I've been using
Spreadsheet::Read
backed by
Spreadsheet::ParseExcel
and
Spreadsheet::XLSX
to process Excel spreadsheets, and the combination works reasonably
well (despite various frustrating problems in retrieving dates).
Today, I wrote code with lots of diagnostics to parse a large
spreadsheet I'd never seen before. The code ran properly for a while,
and then complained of various inconsistencies in the data. After much
digging, I realised that Spreadsheet::XLSX wasn't parsing columns beyond
ZZ. LibreOffice showed me data that my Perl code wasn't seeing; but it,
too, has an arbitrary 1024 column limit. I had to unzip the XLSX file
and read the XML source to find the real number of columns: 1059.

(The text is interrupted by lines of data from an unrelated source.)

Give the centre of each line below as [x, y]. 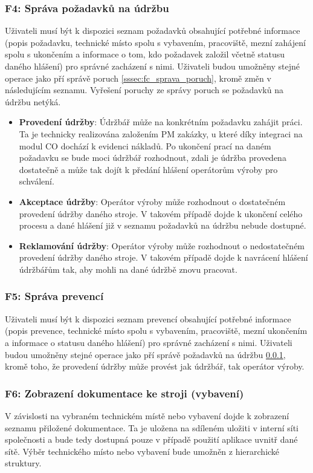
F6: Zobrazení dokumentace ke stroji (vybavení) [124, 393]
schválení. [37, 181]
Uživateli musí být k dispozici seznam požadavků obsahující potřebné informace [153, 31]
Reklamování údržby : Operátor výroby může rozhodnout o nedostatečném [162, 245]
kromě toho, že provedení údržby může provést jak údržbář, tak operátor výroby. [155, 366]
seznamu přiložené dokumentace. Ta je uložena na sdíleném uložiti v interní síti [152, 427]
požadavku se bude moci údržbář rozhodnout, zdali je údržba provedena [153, 158]
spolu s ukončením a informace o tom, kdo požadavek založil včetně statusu [145, 54]
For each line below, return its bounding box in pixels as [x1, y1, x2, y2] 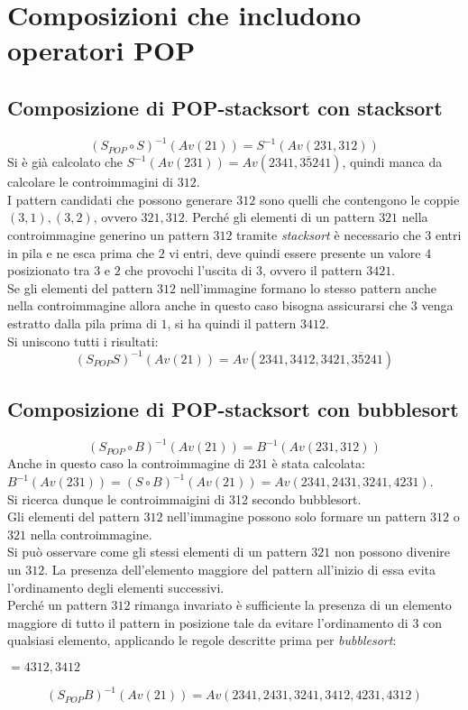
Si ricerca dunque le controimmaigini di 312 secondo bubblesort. [7, 489, 362, 508]
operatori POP [7, 32, 196, 69]
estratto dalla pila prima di [7, 314, 157, 333]
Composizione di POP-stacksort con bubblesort [7, 395, 459, 423]
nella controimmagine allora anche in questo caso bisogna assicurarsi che [7, 296, 408, 315]
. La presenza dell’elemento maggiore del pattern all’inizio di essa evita [44, 559, 436, 578]
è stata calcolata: [271, 454, 365, 473]
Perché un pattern [7, 595, 107, 614]
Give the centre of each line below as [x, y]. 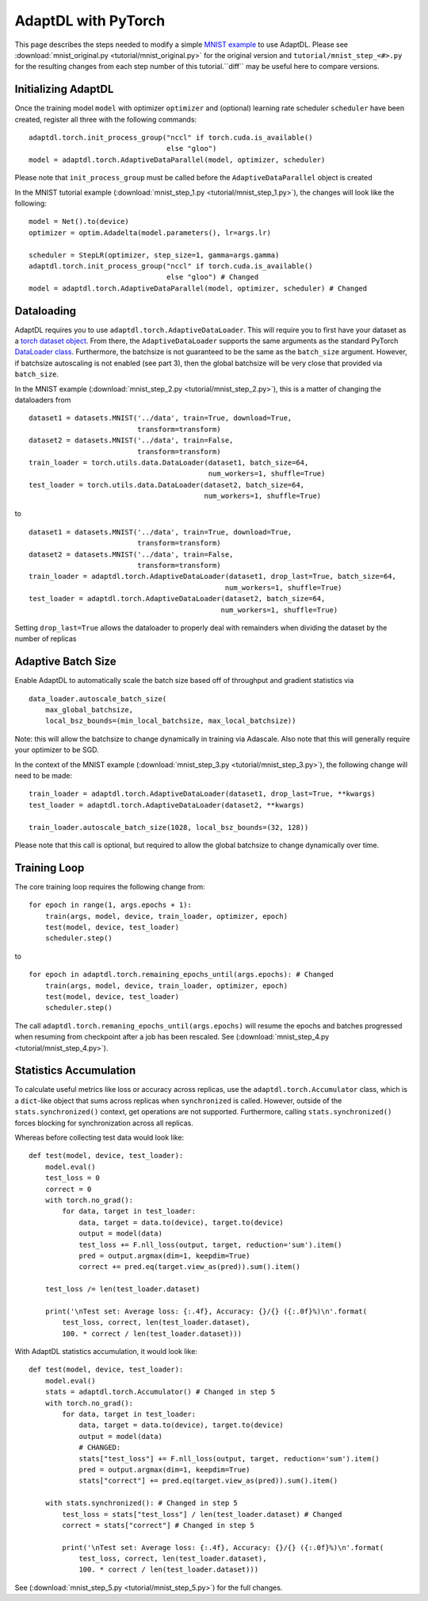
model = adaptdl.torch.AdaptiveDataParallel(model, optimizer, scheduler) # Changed [198, 288]
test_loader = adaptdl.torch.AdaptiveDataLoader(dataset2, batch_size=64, [177, 599]
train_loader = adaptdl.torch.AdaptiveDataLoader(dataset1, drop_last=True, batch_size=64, [212, 577]
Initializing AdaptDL [64, 89]
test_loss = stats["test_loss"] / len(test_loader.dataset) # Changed [202, 1514]
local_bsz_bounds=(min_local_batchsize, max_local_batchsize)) [170, 721]
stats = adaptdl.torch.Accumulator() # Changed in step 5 [160, 1392]
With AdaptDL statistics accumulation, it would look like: [106, 1352]
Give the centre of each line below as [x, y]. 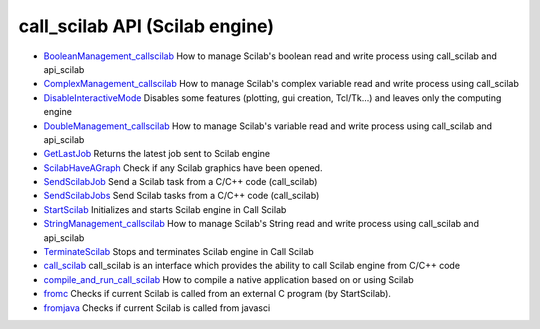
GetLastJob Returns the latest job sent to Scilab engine [156, 154]
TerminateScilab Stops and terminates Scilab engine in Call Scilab [178, 252]
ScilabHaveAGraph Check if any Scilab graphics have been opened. [183, 167]
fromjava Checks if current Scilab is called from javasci [157, 307]
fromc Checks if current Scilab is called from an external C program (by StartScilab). [217, 294]
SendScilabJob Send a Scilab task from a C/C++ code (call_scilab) [180, 182]
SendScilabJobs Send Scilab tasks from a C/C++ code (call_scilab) [181, 196]
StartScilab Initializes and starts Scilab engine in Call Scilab [165, 209]
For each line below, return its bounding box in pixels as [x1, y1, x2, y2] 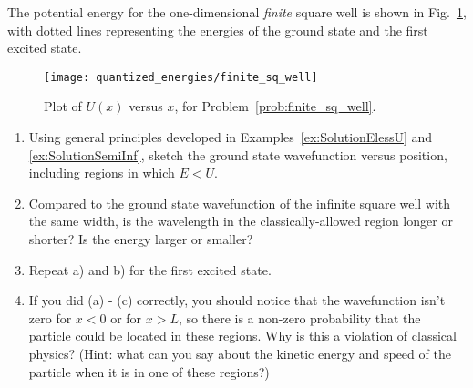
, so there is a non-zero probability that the [178, 308, 421, 327]
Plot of [44, 97, 82, 116]
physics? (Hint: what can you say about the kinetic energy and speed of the [28, 343, 451, 362]
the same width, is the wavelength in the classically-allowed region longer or [28, 211, 453, 230]
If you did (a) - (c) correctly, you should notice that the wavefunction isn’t [28, 291, 446, 310]
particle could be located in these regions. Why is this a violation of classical [28, 326, 457, 345]
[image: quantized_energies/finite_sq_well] [44, 70, 318, 84]
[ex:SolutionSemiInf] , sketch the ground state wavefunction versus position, [28, 145, 447, 164]
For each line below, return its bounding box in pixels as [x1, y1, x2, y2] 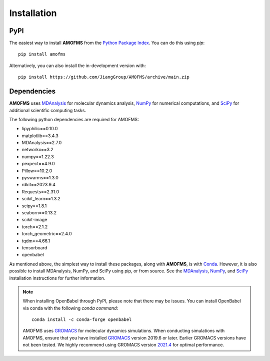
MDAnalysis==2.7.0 [21, 140, 62, 146]
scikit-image [21, 217, 47, 223]
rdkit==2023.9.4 [21, 182, 56, 188]
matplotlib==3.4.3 [21, 133, 58, 139]
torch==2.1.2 [21, 223, 48, 230]
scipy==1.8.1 [21, 203, 47, 209]
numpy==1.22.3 [21, 153, 54, 160]
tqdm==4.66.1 [21, 238, 50, 244]
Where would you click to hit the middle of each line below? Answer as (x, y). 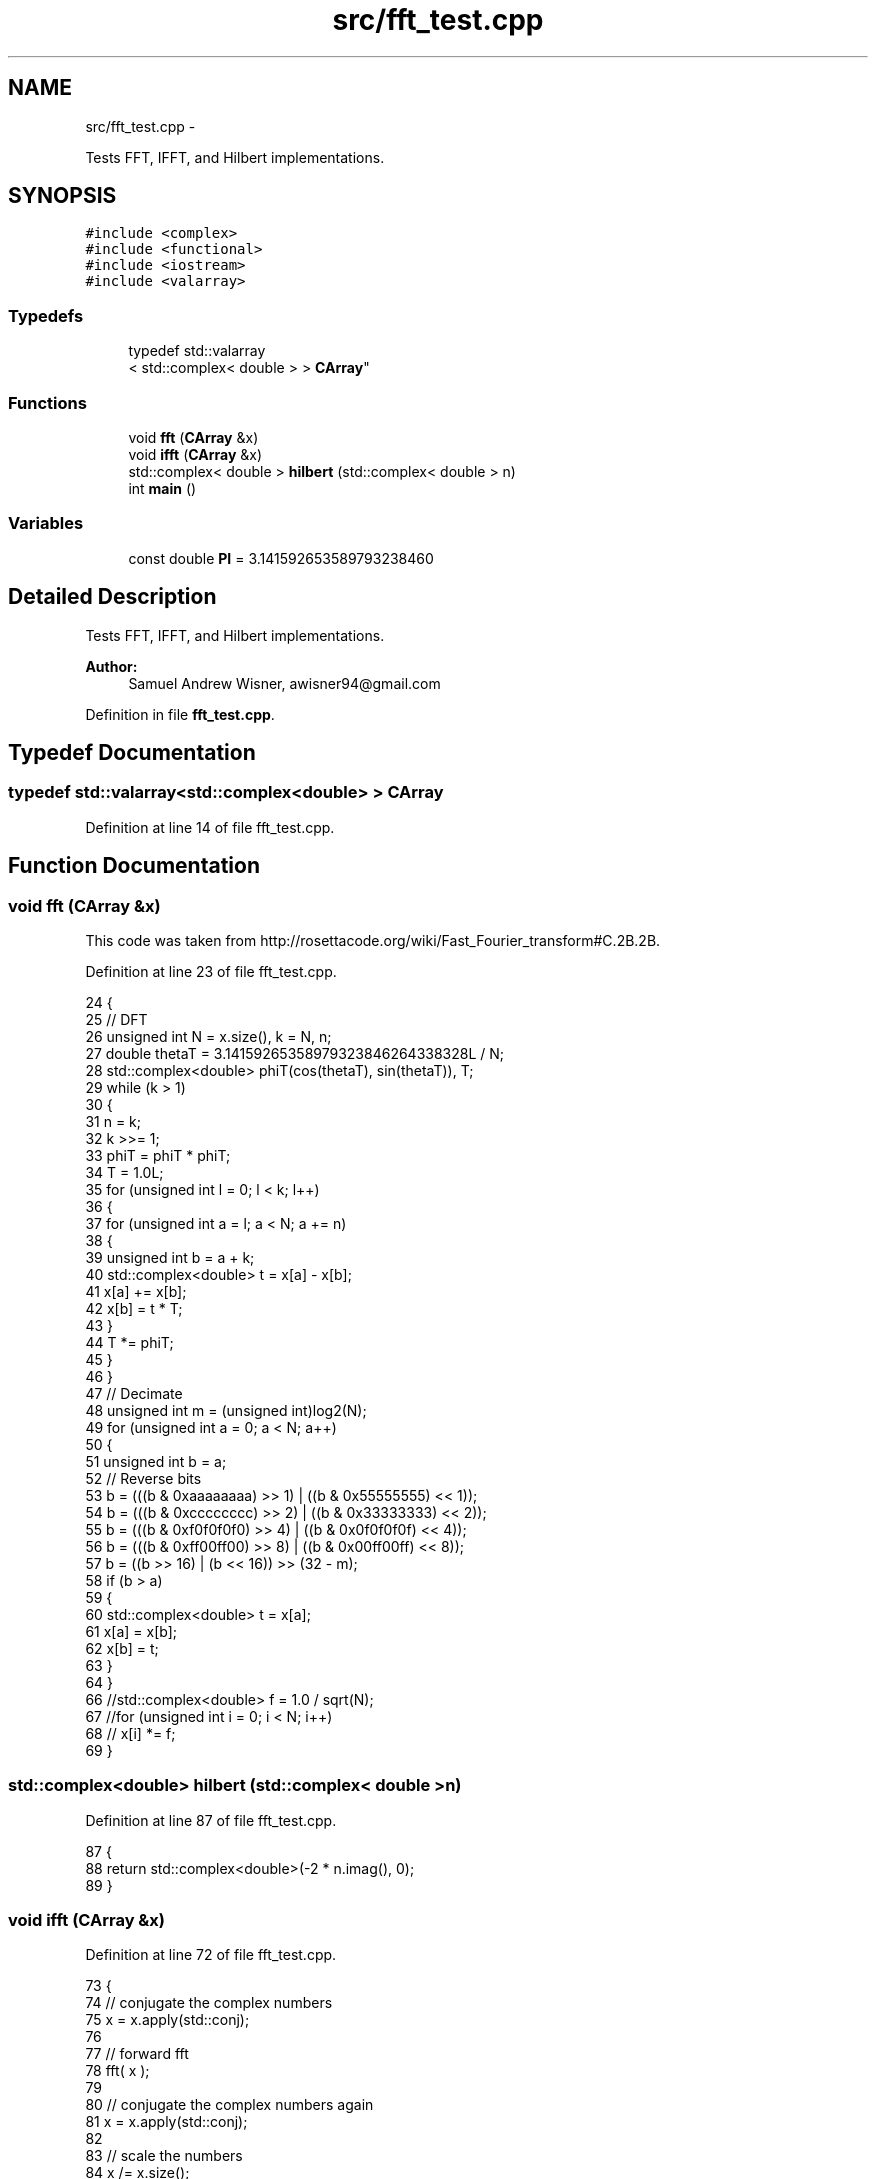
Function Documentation (134, 866)
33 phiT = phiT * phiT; (158, 1155)
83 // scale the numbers (164, 2156)
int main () (162, 488)
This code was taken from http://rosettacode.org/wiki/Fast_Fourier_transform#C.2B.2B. (373, 940)
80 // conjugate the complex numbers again (229, 2105)
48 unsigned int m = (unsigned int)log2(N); (226, 1410)
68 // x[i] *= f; (130, 1733)
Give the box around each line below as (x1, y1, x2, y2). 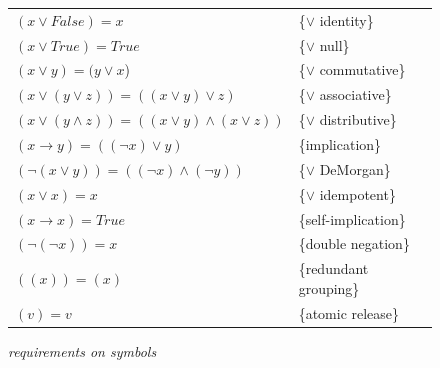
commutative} (319, 59, 406, 80)
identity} (319, 9, 374, 30)
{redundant (298, 258, 369, 279)
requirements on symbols (8, 340, 157, 361)
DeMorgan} (319, 158, 391, 179)
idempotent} (319, 183, 396, 204)
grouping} (298, 277, 360, 298)
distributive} (319, 109, 397, 130)
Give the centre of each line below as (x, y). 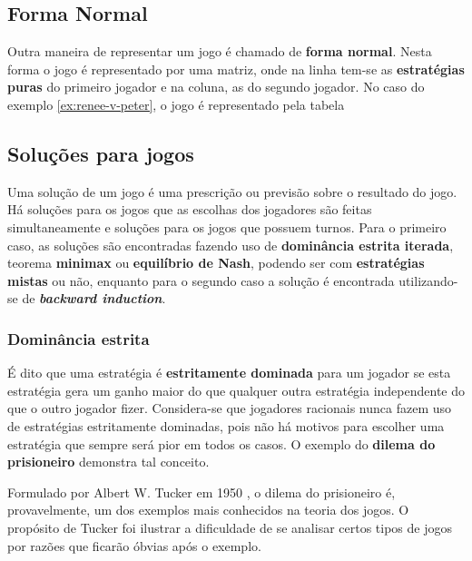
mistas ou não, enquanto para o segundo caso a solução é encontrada (201, 280)
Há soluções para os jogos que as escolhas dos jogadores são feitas (190, 209)
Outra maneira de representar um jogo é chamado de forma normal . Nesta (220, 51)
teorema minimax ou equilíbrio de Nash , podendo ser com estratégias (216, 263)
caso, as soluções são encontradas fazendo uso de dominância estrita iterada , (231, 245)
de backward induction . (94, 298)
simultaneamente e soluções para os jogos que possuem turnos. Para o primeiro (227, 226)
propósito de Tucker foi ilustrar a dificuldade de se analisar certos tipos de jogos (230, 527)
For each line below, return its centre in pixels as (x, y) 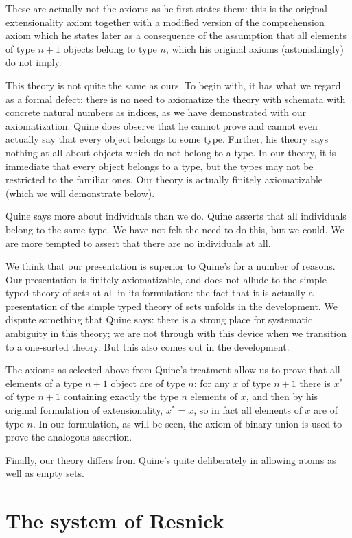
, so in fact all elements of (248, 410)
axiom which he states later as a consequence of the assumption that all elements (176, 35)
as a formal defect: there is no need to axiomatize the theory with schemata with (176, 98)
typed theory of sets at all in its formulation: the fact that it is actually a (160, 293)
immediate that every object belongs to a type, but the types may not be (160, 166)
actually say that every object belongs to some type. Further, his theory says (167, 139)
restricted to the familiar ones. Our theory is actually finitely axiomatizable (164, 179)
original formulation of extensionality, (84, 410)
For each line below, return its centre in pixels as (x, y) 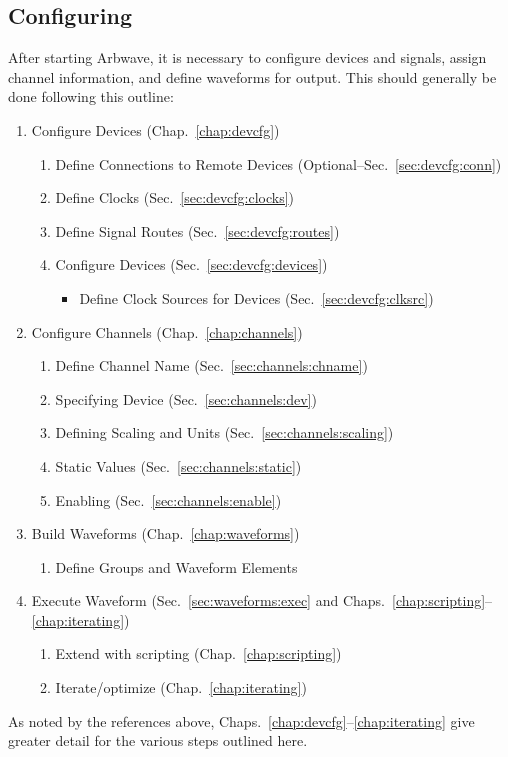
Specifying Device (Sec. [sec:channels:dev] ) (186, 398)
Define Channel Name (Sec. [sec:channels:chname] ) (211, 365)
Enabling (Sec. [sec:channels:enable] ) (168, 499)
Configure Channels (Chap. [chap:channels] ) (167, 331)
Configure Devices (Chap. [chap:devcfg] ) (155, 129)
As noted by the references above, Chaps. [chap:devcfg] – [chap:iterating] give (241, 720)
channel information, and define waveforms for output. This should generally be (252, 76)
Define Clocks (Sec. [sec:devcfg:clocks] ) (174, 197)
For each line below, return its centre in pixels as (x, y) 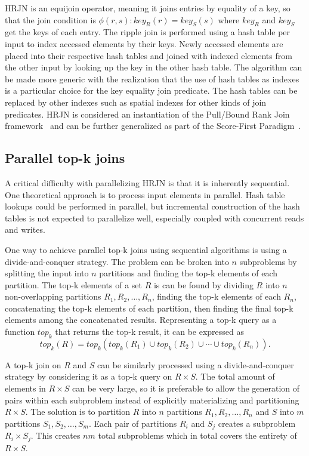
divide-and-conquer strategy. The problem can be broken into (117, 261)
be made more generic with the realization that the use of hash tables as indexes (152, 78)
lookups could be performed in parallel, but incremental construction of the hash (152, 206)
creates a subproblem (257, 423)
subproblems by (268, 261)
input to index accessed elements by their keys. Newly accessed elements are (144, 43)
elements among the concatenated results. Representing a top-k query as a (141, 320)
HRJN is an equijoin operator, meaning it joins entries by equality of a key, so (148, 8)
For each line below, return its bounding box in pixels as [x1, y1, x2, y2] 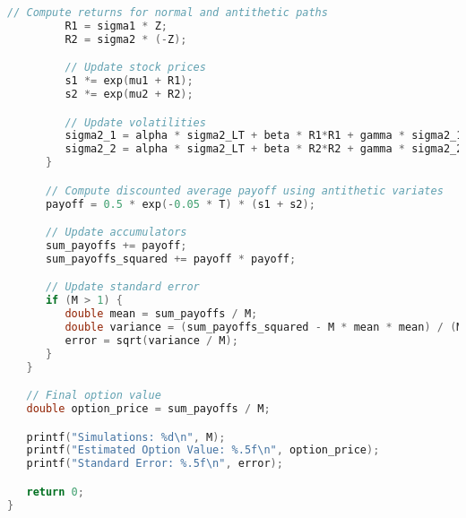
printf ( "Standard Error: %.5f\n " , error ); [26, 457, 283, 471]
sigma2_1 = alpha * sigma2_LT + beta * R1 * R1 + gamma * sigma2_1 [65, 129, 463, 142]
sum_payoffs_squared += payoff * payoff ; [45, 252, 297, 265]
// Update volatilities [65, 116, 206, 129]
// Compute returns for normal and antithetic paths [7, 6, 328, 19]
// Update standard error [45, 281, 200, 294]
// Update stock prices [65, 61, 206, 74]
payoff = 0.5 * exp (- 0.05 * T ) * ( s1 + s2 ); [45, 197, 315, 211]
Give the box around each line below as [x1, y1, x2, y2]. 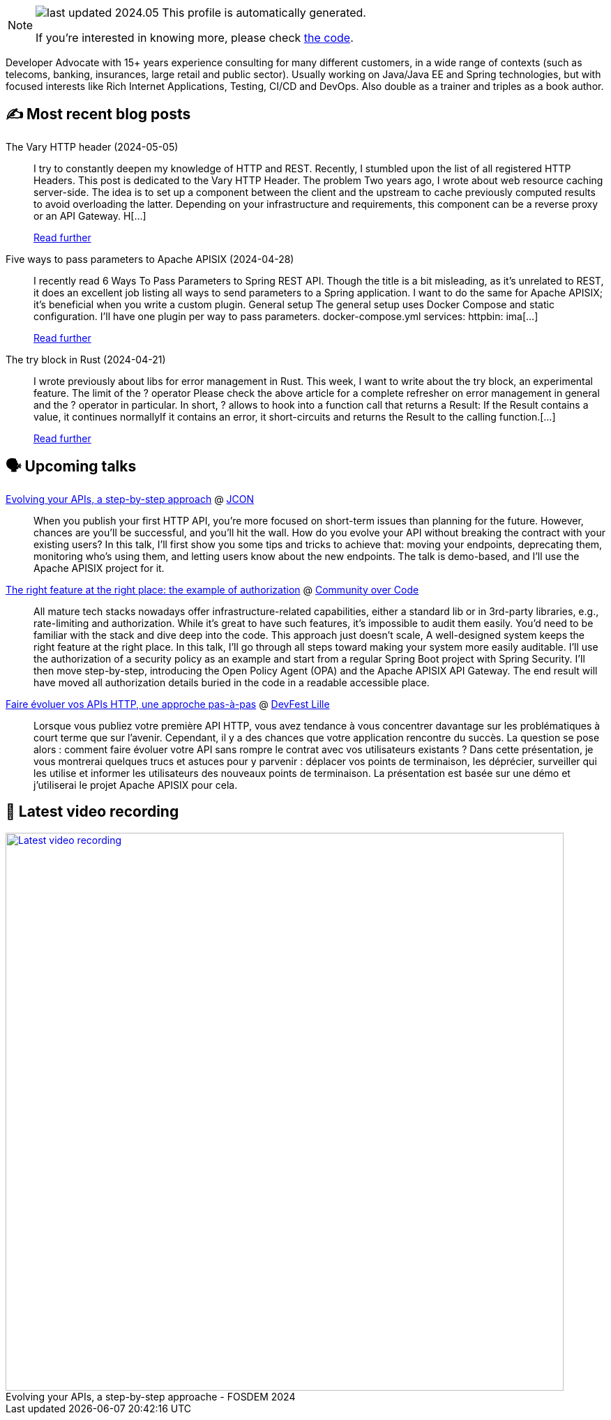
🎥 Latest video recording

Until today, I'd never imagined a spreadsheet that big either.
The fault lies with the following code in Spreadsheet/XLSX.pm, which
assumes that the column name is two letters followed by a number:
foreach ($member_sheet -> contents =~ /(\<.*?\/?\>|.*?(?=\<))/g) {
if (/^\<c r=\"([A-Z])([A-Z]?)(\d+)\"/) {
$col = ord ($1) - 65;
if ($2) {
$col++;
$col *= 26;
$col += (ord ($2) - 65);
}
Fortunately, it's not hard to extend the code to handle longer names:
foreach ($member_sheet -> contents =~ /(\<.*?\/?\>|.*?(?=\<))/g) {
if (/^\<c r=\"([A-Z])([A-Z]*)(\d+)\"/) {
$col = ord ($1) - 65;
my $rest = $2;
while (my $l = substr ($rest, 0, 1, '')) {
$col++;
$col *= 26;
$col += (ord ($l) - 65);
}
I sent
the patch to Dmitry Ovsyenko,
author of Spreadsheet::XLSX, but received no response.